Traditional ML algorithms like SVM, Random Forests, Decision Trees, and Linear Regression typically have a time complexity that scales linearly with the number of samples and features, as indicated by the O(nd) time complexity. This suggests that these models can require significant computational resources for feature engineering and training, especially when dealing with large datasets with numerous features. In contrast, the LSTM model has a time complexity of O(tnd), where the additional time step factor t results in higher computational requirements compared to the traditional ML algorithms. This is due to the complex architecture and sequential data processing capabilities of LSTM networks, which demand extensive computational power during the training phase.
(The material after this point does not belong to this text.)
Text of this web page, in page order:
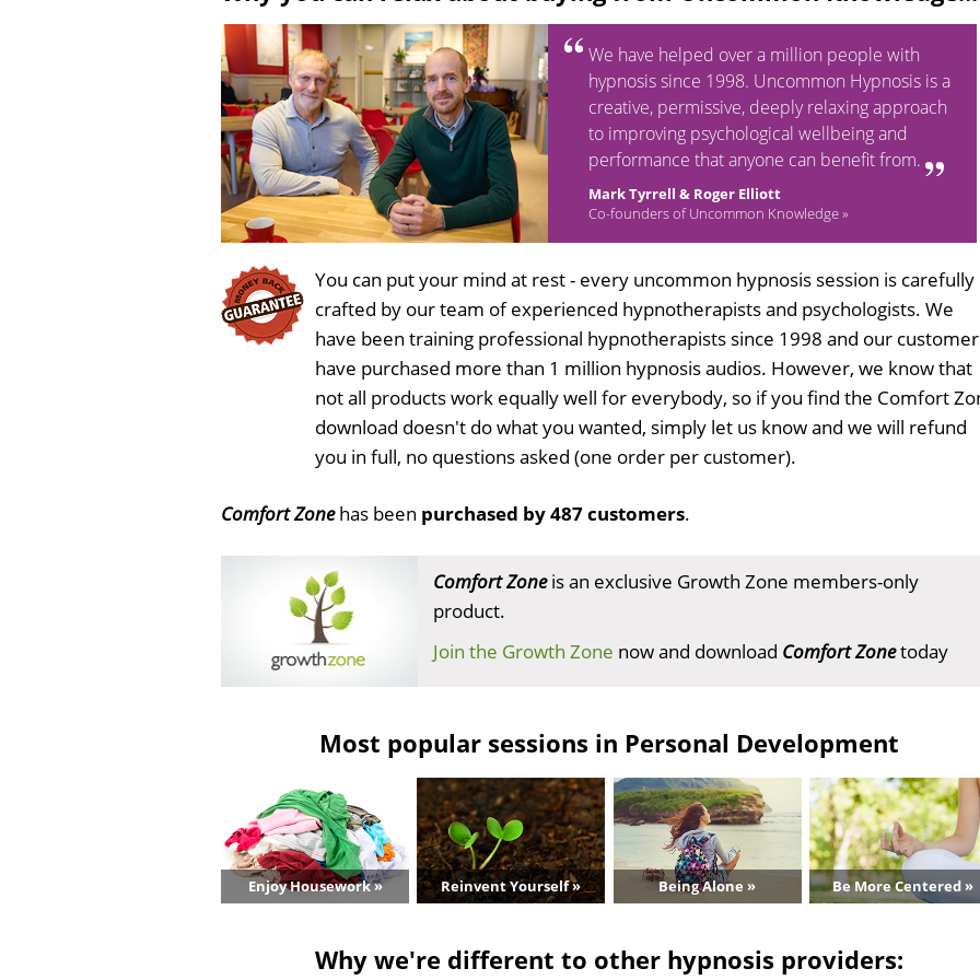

Despite the higher training time associated with LSTM, its advantages in accuracy and its capacity to capture temporal dependencies in soil moisture data make it a viable option, even if at a greater computational cost. The trade-off between model performance and computational efficiency is an important consideration when selecting the appropriate machine-learning technique for soil moisture estimation tasks.
6. Conclusions and Future Work
In this study, we have explored the utilization of WSNs in conjunction with ML techniques for advancing soil moisture estimation. By leveraging data from WSNs integrated with remote sensing sources such as satellite observations and ground-based sensors, we have demonstrated the effectiveness of ML models in accurately estimating soil moisture content across various geographical regions. Our analysis reveals that models trained on WSN data supplemented with satellite observations exhibit robust performance in estimating soil moisture levels. Specifically, the LSTM model consistently outperforms other ML algorithms across different regions, achieving lower error rates in terms of MSE, RMSE, MAE, and MAPE. The LSTM’s MSE of 0.06 and MAPE of 2.8% indicate a remarkable performance, suggesting that the predicted outcomes closely align with the actual values. The MSE being close to 0 further underscores the accuracy of the predictions, highlighting the model’s ability to minimize the squared differences between predicted and actual values. This underscores the importance of leveraging WSN-driven data to enhance soil moisture estimation accuracy. The findings of our study hold significant implications for agriculture and environmental management. Using the proposed approach, soil moisture can be estimated more accurately. This precision enables optimized irrigation practices, enhancing water use efficiency and crop yields. Moreover, the timely detection of low soil moisture levels facilitates proactive drought mitigation efforts, safeguarding agricultural productivity and rural livelihoods. Additionally, the insights gained support sustainable land management practices, aiding in ecosystem conservation and resilience-building against climate change impacts. It is important to note that our study does not claim to have provided the “best” model for soil moisture estimation [
10]. Instead, we aim to offer a comprehensive analysis of the performance of different ML and DL models under similar conditions.
Future research can improve soil moisture estimation models by integrating additional data sources like remote sensing satellites, exploring alternative machine learning algorithms, incorporating climate and environmental factors, and evaluating model uncertainty and robustness. The researchers may focus on the deployment of real-time monitoring systems based on WSNs which can enable continuous monitoring of soil moisture levels, facilitating timely interventions and adaptive management practices. Furthermore, conducting comprehensive validation and calibration studies across diverse environmental conditions and geographical regions will be crucial for ensuring the reliability and applicability of WSN-driven soil moisture estimation models in real-world scenarios.